The Arbitration Proceedings
After his termination, Hartman filed an appeal requesting an arbitrator to set aside his indefinite suspension and reinstate him to employment in SMPD with back pay and benefits. The arbitration took place in April of 2022, and hearing examiner Bill Detwiler determined that the department’s decision to terminate Hartman was fair and appropriate.
In arbitration proceedings, Hartman’s attorney Alyssa Urban argued that the former sergeant was terminated due to pressure from media and other sources directed at the city and police department for a fatal vehicle collision he had caused in 2020. Urban cited emails between city officials regarding news stories and protests organized by local activist group Mano Amiga as evidence.
When Hartman testified, he said there was “no excuse” for failing to submit reports on time. He repeatedly attributed his bad time management, lack of sleep, stress and trauma from the accident to failing to fulfill all of his duties as a sergeant.
The City of San Marcos’ attorney, Julia Gannaway, presented evidence during the arbitration that Hartman continuously didn’t meet deadlines for filing paperwork related to his position as a sergeant and failed to follow the rules and regulations of the police department.
Several members of SMPD testified during the arbitration, including Chief Standridge, Commander Tiffany Williams, and Administration Commander Lee Leonard.
Hartman had six categories of missing reports and evaluations when SMPD investigated his policy violations before he was terminated. The missing reports included an Intoxicated Manslaughter case, a supplemental report for a murder investigation and an officer-involved shooting investigation. Additionally, Hartman failed to return multiple six-month evaluations for SMPD officers.
After deliberation, Detwiler said he was not confident that Hartman was fit and ready to fulfill his duties in the police department.

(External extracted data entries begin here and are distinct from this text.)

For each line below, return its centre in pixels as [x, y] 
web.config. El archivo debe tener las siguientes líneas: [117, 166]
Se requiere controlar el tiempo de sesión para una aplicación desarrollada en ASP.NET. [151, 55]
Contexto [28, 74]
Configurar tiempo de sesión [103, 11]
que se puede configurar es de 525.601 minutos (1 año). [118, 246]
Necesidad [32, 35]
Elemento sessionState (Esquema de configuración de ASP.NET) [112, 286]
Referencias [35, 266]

“His tragic accident has scarred his life and placed him in the care of mental health providers while undergoing public animus. While he professes to be fit and ready to go back to work, the evidence shows otherwise,” Detwiler said in his ruling.
The Fatal Crash
On June 10, 2020, Hartman was off-duty and speeding when he ran a stop sign while talking on his cell phone and crashed his truck into a Honda Accord driven by Pamela Watts. Watt’s sustained traumatic injuries while her life partner, Jennifer Miller, died at the scene.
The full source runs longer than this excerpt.